Generally. I most like screening , and here are the reasons:
He has a very predictable execution time. Moreover, this algorithm can be easily used in multi-threaded mode. Those. split the array into parts and run each part in a separate thread:
for (int i = minIndexThread; i < maxIndexThread; i++)
sieve[values[i] / size] |= (one << (values[i] % size));
The only thing you need is lock when writing sieve [values [i] / size] . And one more thing - the algorithm is ideal for unloading data from the database. You can load in packs of 1000 pieces, for example, in each stream and it will still work.

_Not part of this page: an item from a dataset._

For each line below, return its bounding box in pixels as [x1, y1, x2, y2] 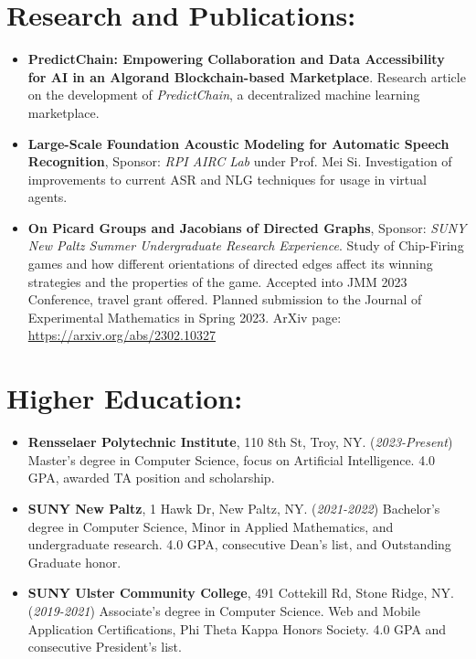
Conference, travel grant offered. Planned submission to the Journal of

But if we have a severe memory shortage, then MEX sorting clearly looks better.
PS
I started my story with a competition for OZON in which I tried to participate, making a "preliminary version" of the sifting algorithm, I never received a prize for it, OZON considered it unsatisfactory ... For what reasons - he never confessed ... And the winner's code I haven't seen either. Can anyone have any ideas on how to solve the MEX search problem better?